Tuesday, February 23, 2016

Antarctic Ice Sheet Is More Vulnerable to Carbon Dioxide than Expected

The authors state that taken together, findings from companion papers in PNAS highlight that large changes in the Antarctic ice sheets may be possible at lower levels of atmospheric carbon dioxide than previous studies have shown. (Credit: UMass Amherst) Click to Enlarge.
Results from a new climate reconstruction of how Antarctica's ice sheets responded during the last period when atmospheric carbon dioxide (CO2) reached levels like those expected to occur in about 30 years, plus sediment core findings reported in a companion paper, suggest that the ice sheets are more vulnerable to rising atmospheric CO2 than previously thought.

Details appear in two papers in the current Proceedings of the National Academy of Sciences.

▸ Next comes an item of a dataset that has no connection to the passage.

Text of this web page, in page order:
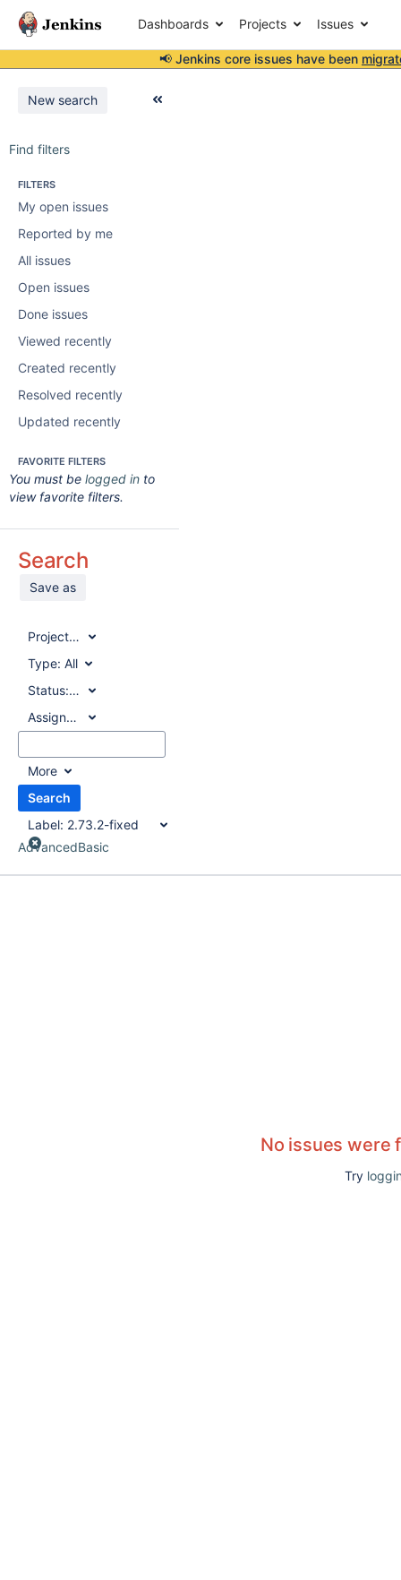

Researchers led by Edward Gasson and Robert DeConto at the University of Massachusetts Amherst, with colleagues at Pennsylvania State University and GNS Science, New Zealand, report results of a climate and ice sheet modeling study, while Richard Levy of New Zealand and colleagues with the National Science Foundation's Antarctic drilling program (ANDRILL), report their analyses of a 3,735-foot sediment core from McMurdo Sound to reconstruct the Antarctic ice sheets' history.

The authors state that taken together, the findings highlight that large changes in the Antarctic ice sheets may be possible at lower levels of atmospheric carbon dioxide than previous studies have shown.
...
But this does not mean that melting Antarctic ice sheets will raise global sea levels immediately, the researchers say.  "The ice sheets will take hundreds of years to respond, so although CO2 may be at the same level as during the Miocene in the next 30 years, it doesn't mean that they will melt in 30 years," Gasson adds.